Causality? She thought maybe it's all randomness.

May 18 1:13 AM. She decided to walk in heels this summer. It is only 1.75 inch high, and the promotion slogan for the heels is “New Heights”.  As she was looking at girls’ cliff-like-heels in the street, she thought to herself: “withering heights”.  Pavements never experientially existed to her before she started making footprints resembling strings of big-bellied exclamation marks.  She never noticed the different surface materials used for building pavements before this.  But now, as she was walking on the 2nd Ave., she can tell the difference: Beijing uses small stones or even pebbles, but NYC uses concrete pavements. She thought to herself so NYC is more heel-friendly. But the rolling suitcase kept crushing into her heels every step she took.  She wonder whether this city is heal-friendly as well.

May 18 3:30 AM The old guy sitting by her at the dive bar was apparently drunk. He wanted to strike up a conversation with her, who was apparently absent minded. “Do you go to Columbia?” “No.” “Do you want to go to Columbia?” “No.” “I have the key to the gate of Columbia.” “Please don’t talk to me.” Last call, it was Bob Dylan played in the background.

May 18 4:20 AM She never realized there are so many people pissing in the street at this hour. She counted: on average, 2 per every block. She was walking past a pizza joint, and cars were parked along the street. A guy was standing between two cars, doing his business facing the front of one car. All of a sudden, the car lighted up its head lights. The guy was all exposed. She couldn’t help but laugh out loud even if the guy was only 5 steps away from her, looking in awe.

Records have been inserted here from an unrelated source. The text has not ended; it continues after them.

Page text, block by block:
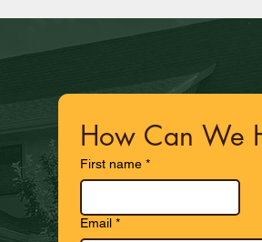
How Can We
First name *
Email *
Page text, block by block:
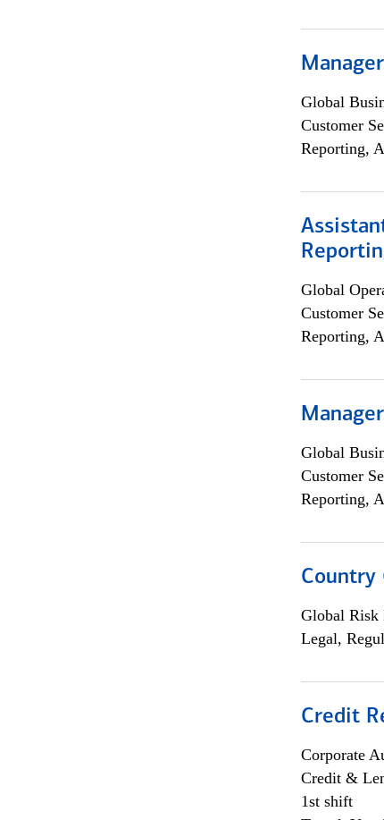
Manager
Global
Customer
Reporting,
Global
Customer
Reporting,
Manager
Global
Customer
Reporting,
Country
Global Risk
Legal,
Credit
Corporate
Credit &
1st shift
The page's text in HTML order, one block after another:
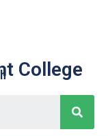
College
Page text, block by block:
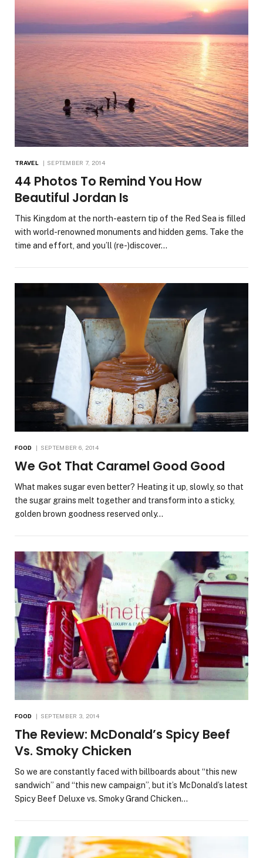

May 18 5:33 AM The sun duly rose, but it didn’t feel warm yet.

May 18 7:30 AM The rolling suitcase kept pressing on her heels. Finally, one of her shoes fell off. As she hopped back to get the shoe, a guy walked to her with his thumb sticking up. She felt a bit embarrassed, but quickly realized that the sticking-up thumb is his only finger.

May 18 10:02 AM The doorman of the hotel spoke English with heavy polish accent, and the lobby is in dark velvet green. The check-in counter has a huge of wall of small key boxes, with room number in white under each box. She found it familiar, trying to figure out whether it’s a scene in one of Borges’s short stories or Cohen’s songs.

May19 11:00 AM “If you have to remember one thing from this training, that is always record your time! Learn to love TimeKM. Do it on a daily basis. The average of this office is recording every two days.” The system records time in 6 minute incremental. She wonders whether Lacuna, Inc. uses the same time keeping system.